Unless agreed otherwise in writing, payment must be made in cash, without discount or set-off, upon delivery or by bank transfer to an account we designate within 30 days of the invoice date. The value date stated on our bank statements is determinative and is therefore considered the date of payment. All payments the other party makes first serve to pay any interest and collection costs we have incurred, and subsequently to pay the longest outstanding invoices. If the other party:
A. is declared bankrupt, relinquishes its assets, files a petition for suspension of payments or if all or part of its assets are seized;
B. deceases or is placed under guardianship;
C. fails to meet an obligation arising from the law or from these terms and conditions;
D. fails to pay an invoice amount or a part thereof within the period set; or
E. ceases or transfers its business or a significant part thereof, which includes the contribution of its business to an existing company or a company yet to be incorporated, or changes the objects of its business,
the mere occurrence of one of these circumstances gives us the right to either terminate the agreement or immediately demand full payment of any amount the other party may owe us with respect to the services we have provided, without any warning or notification of default being required, without prejudice to our right to compensation for costs, damage, loss and interest.

1. If payment is not made within the period referred to in the previous article, the other party is in default by operation of law.

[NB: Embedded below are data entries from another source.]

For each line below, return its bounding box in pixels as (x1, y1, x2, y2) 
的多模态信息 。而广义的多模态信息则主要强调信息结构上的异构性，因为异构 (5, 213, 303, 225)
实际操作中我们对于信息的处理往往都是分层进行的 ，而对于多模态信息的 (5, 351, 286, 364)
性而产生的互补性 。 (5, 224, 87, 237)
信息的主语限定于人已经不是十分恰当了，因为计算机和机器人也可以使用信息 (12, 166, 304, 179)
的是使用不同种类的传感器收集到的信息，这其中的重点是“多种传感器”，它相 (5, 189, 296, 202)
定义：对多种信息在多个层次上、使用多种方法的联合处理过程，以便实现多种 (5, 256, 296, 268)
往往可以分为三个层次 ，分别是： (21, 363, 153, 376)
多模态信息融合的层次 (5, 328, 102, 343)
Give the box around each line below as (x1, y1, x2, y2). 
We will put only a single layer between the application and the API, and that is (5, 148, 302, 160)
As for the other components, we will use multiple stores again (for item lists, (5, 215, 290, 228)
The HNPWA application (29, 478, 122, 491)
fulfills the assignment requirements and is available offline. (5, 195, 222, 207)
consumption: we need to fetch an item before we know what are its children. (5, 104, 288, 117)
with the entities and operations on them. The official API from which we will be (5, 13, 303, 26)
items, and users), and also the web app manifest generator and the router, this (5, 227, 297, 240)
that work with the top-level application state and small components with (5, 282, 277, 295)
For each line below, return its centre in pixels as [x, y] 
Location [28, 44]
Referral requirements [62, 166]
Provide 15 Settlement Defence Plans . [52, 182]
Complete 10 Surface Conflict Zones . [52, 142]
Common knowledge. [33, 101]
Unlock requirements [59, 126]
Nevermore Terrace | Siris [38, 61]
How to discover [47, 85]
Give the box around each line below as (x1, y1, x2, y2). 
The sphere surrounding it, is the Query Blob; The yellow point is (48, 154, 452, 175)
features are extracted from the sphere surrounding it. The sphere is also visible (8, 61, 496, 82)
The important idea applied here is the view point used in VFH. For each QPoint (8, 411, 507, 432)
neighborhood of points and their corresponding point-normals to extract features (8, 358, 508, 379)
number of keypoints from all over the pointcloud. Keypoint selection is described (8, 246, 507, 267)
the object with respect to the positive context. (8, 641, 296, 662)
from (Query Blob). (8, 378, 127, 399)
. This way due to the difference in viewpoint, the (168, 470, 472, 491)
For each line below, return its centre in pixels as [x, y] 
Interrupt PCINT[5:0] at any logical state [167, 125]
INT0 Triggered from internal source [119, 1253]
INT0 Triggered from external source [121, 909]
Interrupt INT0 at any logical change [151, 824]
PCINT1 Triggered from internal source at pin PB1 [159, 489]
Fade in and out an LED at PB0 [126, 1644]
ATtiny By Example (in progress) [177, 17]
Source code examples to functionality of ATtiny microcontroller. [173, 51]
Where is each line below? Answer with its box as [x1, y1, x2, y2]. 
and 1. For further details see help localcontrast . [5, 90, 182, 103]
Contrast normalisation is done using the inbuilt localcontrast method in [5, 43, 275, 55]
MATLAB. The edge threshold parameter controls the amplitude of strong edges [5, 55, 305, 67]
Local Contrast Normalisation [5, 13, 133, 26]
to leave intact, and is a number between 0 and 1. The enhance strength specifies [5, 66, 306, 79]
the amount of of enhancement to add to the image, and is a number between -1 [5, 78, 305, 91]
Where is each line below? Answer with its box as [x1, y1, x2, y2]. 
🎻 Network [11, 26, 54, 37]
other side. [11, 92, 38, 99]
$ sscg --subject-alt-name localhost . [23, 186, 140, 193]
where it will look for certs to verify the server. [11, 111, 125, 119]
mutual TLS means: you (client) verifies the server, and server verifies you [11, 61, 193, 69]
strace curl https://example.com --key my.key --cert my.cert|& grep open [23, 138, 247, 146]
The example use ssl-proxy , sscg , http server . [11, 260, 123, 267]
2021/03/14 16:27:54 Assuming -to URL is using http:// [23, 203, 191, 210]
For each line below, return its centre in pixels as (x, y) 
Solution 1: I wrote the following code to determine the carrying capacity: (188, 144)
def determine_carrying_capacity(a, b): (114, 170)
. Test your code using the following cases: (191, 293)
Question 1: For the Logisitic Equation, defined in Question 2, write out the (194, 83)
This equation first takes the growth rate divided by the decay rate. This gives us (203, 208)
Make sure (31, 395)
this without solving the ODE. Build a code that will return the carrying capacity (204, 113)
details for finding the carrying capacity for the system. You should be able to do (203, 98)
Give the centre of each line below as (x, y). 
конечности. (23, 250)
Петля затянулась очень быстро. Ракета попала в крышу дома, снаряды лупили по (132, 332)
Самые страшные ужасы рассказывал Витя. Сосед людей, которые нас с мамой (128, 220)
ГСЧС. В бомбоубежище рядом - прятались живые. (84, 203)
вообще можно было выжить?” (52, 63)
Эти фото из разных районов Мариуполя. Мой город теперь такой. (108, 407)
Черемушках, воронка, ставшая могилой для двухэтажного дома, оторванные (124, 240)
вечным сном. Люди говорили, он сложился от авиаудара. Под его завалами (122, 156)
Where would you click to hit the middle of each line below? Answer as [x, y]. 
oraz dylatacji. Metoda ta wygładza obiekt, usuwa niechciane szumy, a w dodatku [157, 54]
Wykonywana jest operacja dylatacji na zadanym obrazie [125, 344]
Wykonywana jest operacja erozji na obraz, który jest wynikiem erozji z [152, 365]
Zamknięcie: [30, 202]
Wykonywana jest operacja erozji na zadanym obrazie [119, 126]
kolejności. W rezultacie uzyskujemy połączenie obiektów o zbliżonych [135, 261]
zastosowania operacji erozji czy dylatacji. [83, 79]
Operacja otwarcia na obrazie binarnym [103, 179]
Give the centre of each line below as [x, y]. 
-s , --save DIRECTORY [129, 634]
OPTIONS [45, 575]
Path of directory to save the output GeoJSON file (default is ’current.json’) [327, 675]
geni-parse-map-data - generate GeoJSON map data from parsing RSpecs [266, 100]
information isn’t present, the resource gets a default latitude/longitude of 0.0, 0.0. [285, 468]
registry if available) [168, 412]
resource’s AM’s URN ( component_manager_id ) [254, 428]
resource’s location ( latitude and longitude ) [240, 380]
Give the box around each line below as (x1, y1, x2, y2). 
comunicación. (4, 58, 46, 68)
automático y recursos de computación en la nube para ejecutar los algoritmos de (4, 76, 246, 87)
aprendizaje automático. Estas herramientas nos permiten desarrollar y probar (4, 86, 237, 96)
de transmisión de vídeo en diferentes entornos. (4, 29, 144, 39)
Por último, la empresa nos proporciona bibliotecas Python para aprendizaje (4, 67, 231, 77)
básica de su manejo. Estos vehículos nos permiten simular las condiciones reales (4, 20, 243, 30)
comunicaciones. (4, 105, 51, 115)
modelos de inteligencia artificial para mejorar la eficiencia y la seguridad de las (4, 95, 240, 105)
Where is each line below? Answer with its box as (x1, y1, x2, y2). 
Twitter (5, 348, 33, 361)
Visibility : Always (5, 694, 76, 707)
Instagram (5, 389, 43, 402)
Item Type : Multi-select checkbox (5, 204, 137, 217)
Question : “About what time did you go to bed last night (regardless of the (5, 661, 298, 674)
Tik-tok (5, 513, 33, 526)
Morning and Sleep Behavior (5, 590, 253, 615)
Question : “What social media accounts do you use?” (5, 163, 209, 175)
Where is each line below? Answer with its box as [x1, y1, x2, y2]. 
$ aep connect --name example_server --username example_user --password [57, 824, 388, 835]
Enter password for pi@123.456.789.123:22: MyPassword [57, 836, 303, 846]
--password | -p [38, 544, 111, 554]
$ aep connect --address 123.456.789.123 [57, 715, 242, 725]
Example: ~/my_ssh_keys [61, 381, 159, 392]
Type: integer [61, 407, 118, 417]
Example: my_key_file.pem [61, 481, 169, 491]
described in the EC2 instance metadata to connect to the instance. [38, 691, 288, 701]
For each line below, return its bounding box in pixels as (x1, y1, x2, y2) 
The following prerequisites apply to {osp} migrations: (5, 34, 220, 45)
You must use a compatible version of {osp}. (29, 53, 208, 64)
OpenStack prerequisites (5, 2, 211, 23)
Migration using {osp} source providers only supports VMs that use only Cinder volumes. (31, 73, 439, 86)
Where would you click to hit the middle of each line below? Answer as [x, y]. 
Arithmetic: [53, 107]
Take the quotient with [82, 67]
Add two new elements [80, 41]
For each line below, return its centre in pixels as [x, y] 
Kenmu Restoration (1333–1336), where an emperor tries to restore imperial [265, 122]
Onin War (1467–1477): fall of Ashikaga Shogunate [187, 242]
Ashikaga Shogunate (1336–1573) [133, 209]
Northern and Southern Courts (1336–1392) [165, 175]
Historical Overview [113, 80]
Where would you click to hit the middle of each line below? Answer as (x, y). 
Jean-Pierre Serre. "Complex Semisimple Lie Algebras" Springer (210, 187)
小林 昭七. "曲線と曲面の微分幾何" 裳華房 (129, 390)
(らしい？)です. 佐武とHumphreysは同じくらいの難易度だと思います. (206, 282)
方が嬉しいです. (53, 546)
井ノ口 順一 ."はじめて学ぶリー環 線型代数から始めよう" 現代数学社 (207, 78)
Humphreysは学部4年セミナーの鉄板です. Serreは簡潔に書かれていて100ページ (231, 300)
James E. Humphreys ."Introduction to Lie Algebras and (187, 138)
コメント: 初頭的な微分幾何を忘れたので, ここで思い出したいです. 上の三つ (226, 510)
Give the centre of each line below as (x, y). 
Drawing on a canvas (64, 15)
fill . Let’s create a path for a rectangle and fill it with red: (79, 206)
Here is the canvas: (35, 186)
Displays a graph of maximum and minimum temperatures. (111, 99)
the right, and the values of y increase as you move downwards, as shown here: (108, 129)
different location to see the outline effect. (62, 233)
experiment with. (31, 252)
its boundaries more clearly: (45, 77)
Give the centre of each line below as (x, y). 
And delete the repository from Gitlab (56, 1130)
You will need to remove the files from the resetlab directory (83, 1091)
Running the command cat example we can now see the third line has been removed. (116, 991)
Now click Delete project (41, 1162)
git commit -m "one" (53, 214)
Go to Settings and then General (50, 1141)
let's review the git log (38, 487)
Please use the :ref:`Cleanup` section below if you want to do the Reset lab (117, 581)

From the invoice date onwards, it owes interest at a rate of 1% per month or part thereof, charged on the amount outstanding.
2. All judicial and extrajudicial costs we incur are borne by the other party. Judicial costs include all costs of legal assistance and representation incurred during legal proceedings that exceed the liquidation rate. Extrajudicial costs amount at least to 15% of the amount owed, which includes the interest referred to above.

All our offers and agreements, as well as their performance, are exclusively governed by Dutch law.

All disputes, including those considered disputes by only one of the parties, arising from or relating to the agreement governed by these terms and conditions, or the terms and conditions themselves, as well as its interpretation and performance, both of a factual and of a legal nature, are settled by the competent civil court in whose jurisdiction our registered office is located, unless the sub-district court has jurisdiction.